START DATA

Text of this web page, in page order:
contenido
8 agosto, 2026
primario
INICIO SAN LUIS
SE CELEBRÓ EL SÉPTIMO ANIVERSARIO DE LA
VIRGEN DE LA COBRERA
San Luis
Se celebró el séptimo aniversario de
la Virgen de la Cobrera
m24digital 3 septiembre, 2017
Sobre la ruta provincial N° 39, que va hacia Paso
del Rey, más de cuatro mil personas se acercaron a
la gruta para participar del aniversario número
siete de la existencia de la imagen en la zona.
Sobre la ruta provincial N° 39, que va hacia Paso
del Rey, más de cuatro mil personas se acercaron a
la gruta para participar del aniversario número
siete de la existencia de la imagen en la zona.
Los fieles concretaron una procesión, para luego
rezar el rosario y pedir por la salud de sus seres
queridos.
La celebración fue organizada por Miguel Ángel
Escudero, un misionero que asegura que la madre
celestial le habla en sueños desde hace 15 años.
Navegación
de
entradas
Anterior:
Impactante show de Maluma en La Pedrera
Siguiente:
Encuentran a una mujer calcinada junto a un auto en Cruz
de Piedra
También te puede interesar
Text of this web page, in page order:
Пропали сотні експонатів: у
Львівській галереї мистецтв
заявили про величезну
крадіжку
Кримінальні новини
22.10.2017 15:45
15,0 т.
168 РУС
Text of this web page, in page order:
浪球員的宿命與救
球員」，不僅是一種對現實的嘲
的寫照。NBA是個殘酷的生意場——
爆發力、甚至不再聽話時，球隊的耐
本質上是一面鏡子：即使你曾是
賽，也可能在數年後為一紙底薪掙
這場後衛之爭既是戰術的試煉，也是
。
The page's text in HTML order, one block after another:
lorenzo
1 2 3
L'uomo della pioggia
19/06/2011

END DATA

WHAT YOU ARE ASKED TO DO: Begin with the line that contains "Кримінальні новини" and end with the last line of the data. Repeat those two lines and all between them exactly.

EXERCISE OUTPUT:
Кримінальні новини
22.10.2017 15:45
15,0 т.
168 РУС
Text of this web page, in page order:
浪球員的宿命與救
球員」，不僅是一種對現實的嘲
的寫照。NBA是個殘酷的生意場——
爆發力、甚至不再聽話時，球隊的耐
本質上是一面鏡子：即使你曾是
賽，也可能在數年後為一紙底薪掙
這場後衛之爭既是戰術的試煉，也是
。
The page's text in HTML order, one block after another:
lorenzo
1 2 3
L'uomo della pioggia
19/06/2011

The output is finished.